Dataset items:
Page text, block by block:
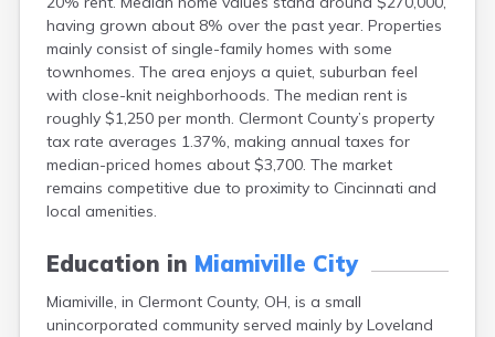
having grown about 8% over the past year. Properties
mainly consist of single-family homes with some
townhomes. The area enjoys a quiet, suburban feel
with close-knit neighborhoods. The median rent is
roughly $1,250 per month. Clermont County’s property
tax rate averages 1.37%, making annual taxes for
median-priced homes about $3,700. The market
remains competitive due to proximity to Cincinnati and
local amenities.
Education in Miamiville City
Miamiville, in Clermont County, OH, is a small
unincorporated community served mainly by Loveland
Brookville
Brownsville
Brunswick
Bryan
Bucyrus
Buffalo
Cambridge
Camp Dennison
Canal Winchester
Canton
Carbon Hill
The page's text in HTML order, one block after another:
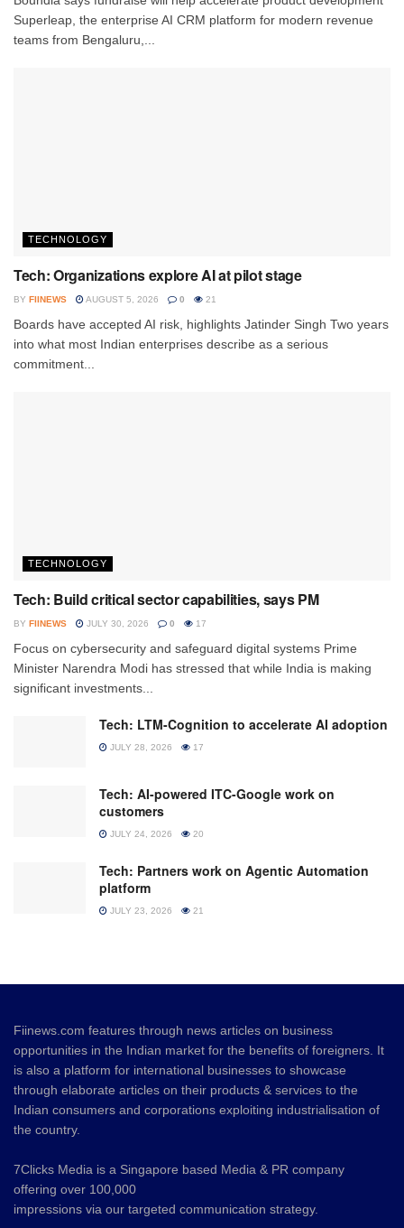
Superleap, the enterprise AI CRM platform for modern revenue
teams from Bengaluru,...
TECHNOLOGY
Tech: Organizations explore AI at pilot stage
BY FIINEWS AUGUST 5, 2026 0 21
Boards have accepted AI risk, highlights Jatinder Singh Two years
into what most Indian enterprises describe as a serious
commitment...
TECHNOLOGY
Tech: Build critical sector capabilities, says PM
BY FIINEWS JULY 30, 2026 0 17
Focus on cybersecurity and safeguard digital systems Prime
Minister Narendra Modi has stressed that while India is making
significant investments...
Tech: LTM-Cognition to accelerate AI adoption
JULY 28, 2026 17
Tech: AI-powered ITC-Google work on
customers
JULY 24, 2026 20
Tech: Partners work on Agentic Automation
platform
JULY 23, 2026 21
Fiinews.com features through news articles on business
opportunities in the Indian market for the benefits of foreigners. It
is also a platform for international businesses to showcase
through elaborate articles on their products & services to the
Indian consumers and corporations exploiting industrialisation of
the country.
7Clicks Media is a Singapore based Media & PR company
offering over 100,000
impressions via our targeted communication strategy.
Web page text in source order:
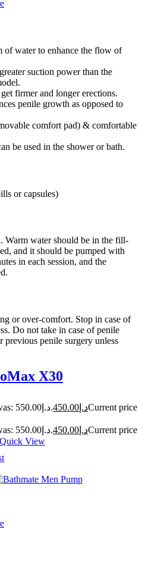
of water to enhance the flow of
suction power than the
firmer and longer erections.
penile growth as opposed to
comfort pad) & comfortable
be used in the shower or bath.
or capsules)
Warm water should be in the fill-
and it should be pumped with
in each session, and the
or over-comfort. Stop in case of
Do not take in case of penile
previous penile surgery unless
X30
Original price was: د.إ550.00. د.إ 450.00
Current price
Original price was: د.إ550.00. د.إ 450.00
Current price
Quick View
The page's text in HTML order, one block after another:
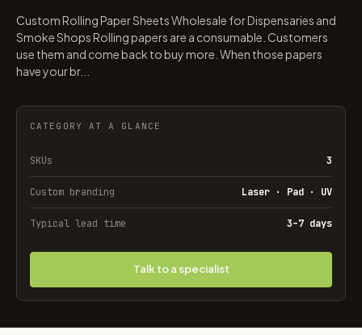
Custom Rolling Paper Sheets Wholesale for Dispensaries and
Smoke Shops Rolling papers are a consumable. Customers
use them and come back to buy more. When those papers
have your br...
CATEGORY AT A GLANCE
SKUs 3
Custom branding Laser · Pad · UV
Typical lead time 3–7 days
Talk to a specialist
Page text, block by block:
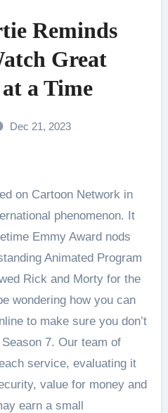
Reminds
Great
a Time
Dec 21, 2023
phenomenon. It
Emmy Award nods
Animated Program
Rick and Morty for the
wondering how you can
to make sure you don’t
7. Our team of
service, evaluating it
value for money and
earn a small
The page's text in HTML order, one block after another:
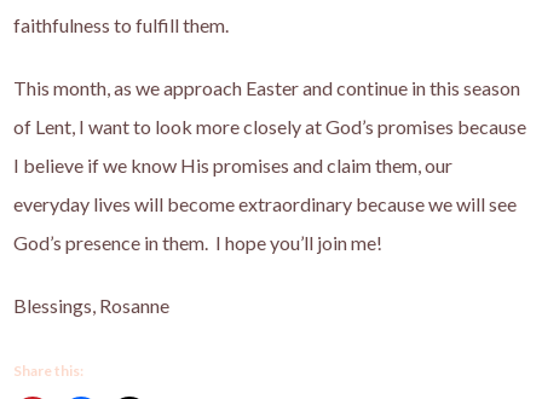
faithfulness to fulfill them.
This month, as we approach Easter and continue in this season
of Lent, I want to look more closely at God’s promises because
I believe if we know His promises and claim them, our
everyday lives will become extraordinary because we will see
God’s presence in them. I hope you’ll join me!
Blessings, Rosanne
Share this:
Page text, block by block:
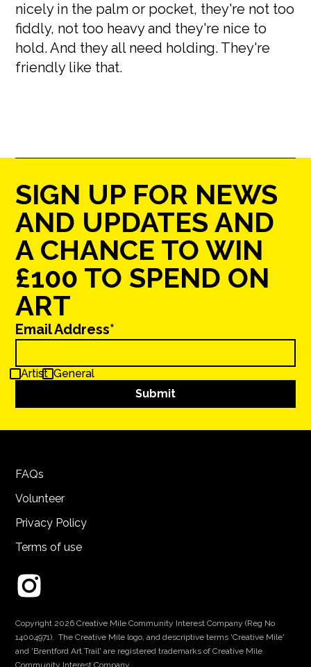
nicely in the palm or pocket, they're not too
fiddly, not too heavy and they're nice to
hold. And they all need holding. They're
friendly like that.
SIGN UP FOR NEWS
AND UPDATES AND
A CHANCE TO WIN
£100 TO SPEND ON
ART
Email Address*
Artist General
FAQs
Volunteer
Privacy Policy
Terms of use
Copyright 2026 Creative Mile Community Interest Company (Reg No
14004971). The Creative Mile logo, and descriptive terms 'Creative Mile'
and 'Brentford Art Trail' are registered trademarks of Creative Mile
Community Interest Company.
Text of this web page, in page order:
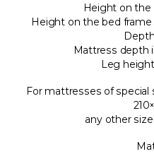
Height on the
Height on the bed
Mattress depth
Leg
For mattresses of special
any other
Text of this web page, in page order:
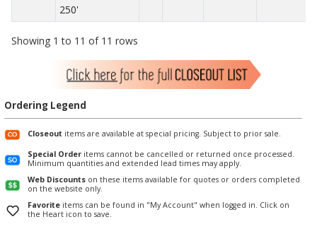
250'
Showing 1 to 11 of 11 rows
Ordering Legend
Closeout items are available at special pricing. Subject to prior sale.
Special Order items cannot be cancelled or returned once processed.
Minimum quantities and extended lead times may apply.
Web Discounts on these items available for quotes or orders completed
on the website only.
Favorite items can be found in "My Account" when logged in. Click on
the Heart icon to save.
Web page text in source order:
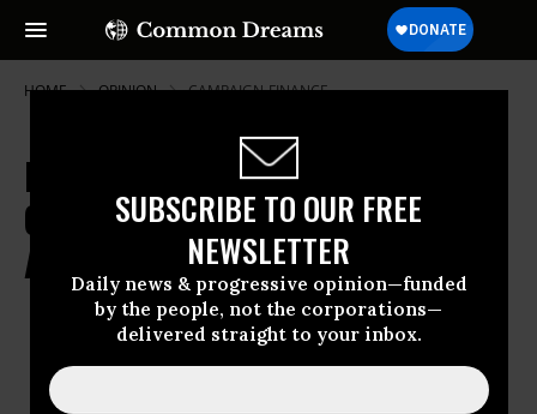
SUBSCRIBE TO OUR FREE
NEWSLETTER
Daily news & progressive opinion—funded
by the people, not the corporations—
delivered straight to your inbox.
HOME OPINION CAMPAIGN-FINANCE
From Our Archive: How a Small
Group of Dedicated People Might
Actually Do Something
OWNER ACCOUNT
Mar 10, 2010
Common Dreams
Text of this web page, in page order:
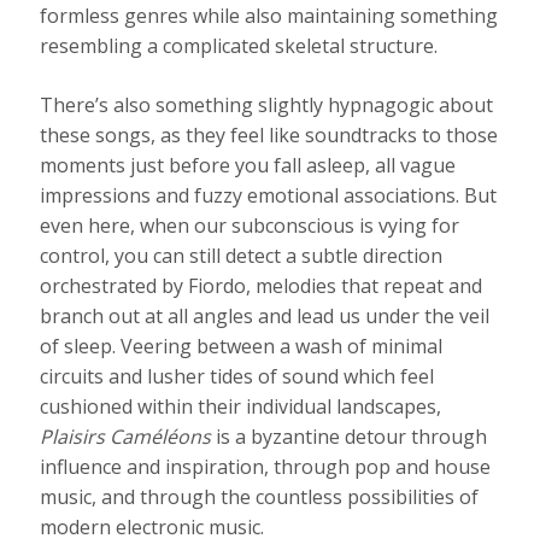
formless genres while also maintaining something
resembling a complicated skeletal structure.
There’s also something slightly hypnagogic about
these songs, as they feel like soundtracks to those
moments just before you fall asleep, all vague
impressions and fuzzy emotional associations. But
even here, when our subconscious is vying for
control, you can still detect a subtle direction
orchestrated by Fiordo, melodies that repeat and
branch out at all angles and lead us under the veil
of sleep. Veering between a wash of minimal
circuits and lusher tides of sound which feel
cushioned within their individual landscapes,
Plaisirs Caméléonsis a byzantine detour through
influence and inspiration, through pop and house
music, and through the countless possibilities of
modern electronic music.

-- What the task requires --
Return only the lines running from the start of the entries above to the line that contains "Carbon Hill", inclusive, and omit every picture.

-- Completed task --
Page text, block by block:
having grown about 8% over the past year. Properties
mainly consist of single-family homes with some
townhomes. The area enjoys a quiet, suburban feel
with close-knit neighborhoods. The median rent is
roughly $1,250 per month. Clermont County’s property
tax rate averages 1.37%, making annual taxes for
median-priced homes about $3,700. The market
remains competitive due to proximity to Cincinnati and
local amenities.
Education in Miamiville City
Miamiville, in Clermont County, OH, is a small
unincorporated community served mainly by Loveland
Brookville
Brownsville
Brunswick
Bryan
Bucyrus
Buffalo
Cambridge
Camp Dennison
Canal Winchester
Canton
Carbon Hill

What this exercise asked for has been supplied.